A33 Il plasmide di attivazione CRISPR (h) fornisce un approccio mirato e non distruttivo per sovraregolare l'espressione endogena di GPA33 senza alterare la sequenza di DNA sottostante.
A33 Il plasmide di attivazione CRISPR (h) è un sistema SAM (mediatore di attivazione sinergico) a tre plasmidi progettato per la sovraregolazione trascrizionale altamente efficiente e sito-specifica del locus GPA33 nelle linee cellulari umane. Il sistema è costruito attorno a una Cas9 cataliticamente inattiva (dCas9) che porta due mutazioni inattivanti (D10A e N863A) che eliminano l'attività nucleasica preservando al contempo il legame con il DNA. Questa dCas9 è fusa con VP64, un potente attivatore trascrizionale, ed è coespressa con un gene di resistenza alla blasticidina per la selezione. Il secondo plasmide codifica la proteina di fusione MS2-p65-HSF1, un complesso attivatore secondario che agisce in sinergia con dCas9-VP64, insieme a un gene di resistenza all'igromicina. Il terzo plasmide codifica un sgRNA specifico per il bersaglio di 20 nt fuso a due aptameri di RNA MS2 che reclutano il complesso MS2-p65-HSF1 nel sito di attivazione, accompagnato da un gene di resistenza alla puromicina. I tre plasmidi vengono somministrati in un rapporto di massa 1:1:1 per un'espressione bilanciata di tutti i componenti del sistema.

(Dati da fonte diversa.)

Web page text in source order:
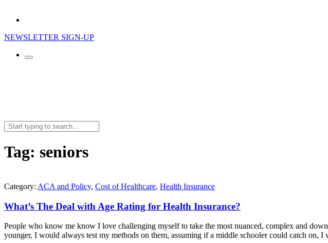
NEWSLETTER SIGN-UP
Search
for:
Tag: seniors
Category: ACA and Policy, Cost of Healthcare, Health Insurance
What’s The Deal with Age Rating for Health Insurance?
People who know me know I love challenging myself to take the most nuanced, complex and
younger, I would always test my methods on them, assuming if a middle schooler could catch on, I
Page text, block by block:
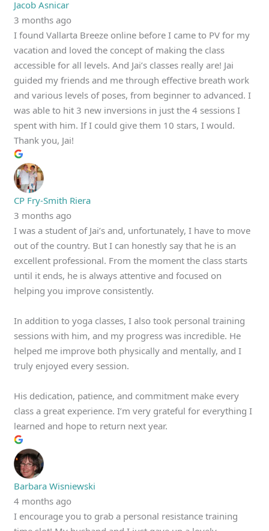
Jacob Asnicar
3 months ago
I found Vallarta Breeze online before I came to PV for my
vacation and loved the concept of making the class
accessible for all levels. And Jai’s classes really are! Jai
guided my friends and me through effective breath work
and various levels of poses, from beginner to advanced. I
was able to hit 3 new inversions in just the 4 sessions I
spent with him. If I could give them 10 stars, I would.
Thank you, Jai!
CP Fry-Smith Riera
3 months ago
I was a student of Jai’s and, unfortunately, I have to move
out of the country. But I can honestly say that he is an
excellent professional. From the moment the class starts
until it ends, he is always attentive and focused on
helping you improve consistently.
In addition to yoga classes, I also took personal training
sessions with him, and my progress was incredible. He
helped me improve both physically and mentally, and I
truly enjoyed every session.
His dedication, patience, and commitment make every
class a great experience. I’m very grateful for everything I
learned and hope to return next year.
Barbara Wisniewski
4 months ago
I encourage you to grab a personal resistance training

Una volta assemblato nel locus bersaglio, il complesso SAM si lega a circa 200 bp a monte del sito di inizio della trascrizione GPA33, dove VP64, p65 e HSF1 agiscono in modo concertato per reclutare il machinery trascrizionale e guidare la sovraregolazione dell'espressione endogena di A33. A differenza della Cas9 con attività nucleasica, dCas9 non introduce rotture a doppio filamento né modifica la sequenza genomica, preservando il locus GPA33 nativo e consentendo lo studio delle risposte trascrizionali dipendenti da A33 nel locus endogeno, rendendolo uno strumento prezioso per studi funzionali, l'identificazione di geni bersaglio e la modellizzazione del ripristino della via A33 nelle cellule tumorali con espressione di GPA33 silenziata o ridotta.
Solo per uso di ricerca. Non destinato a uso diagnostico o terapeutico.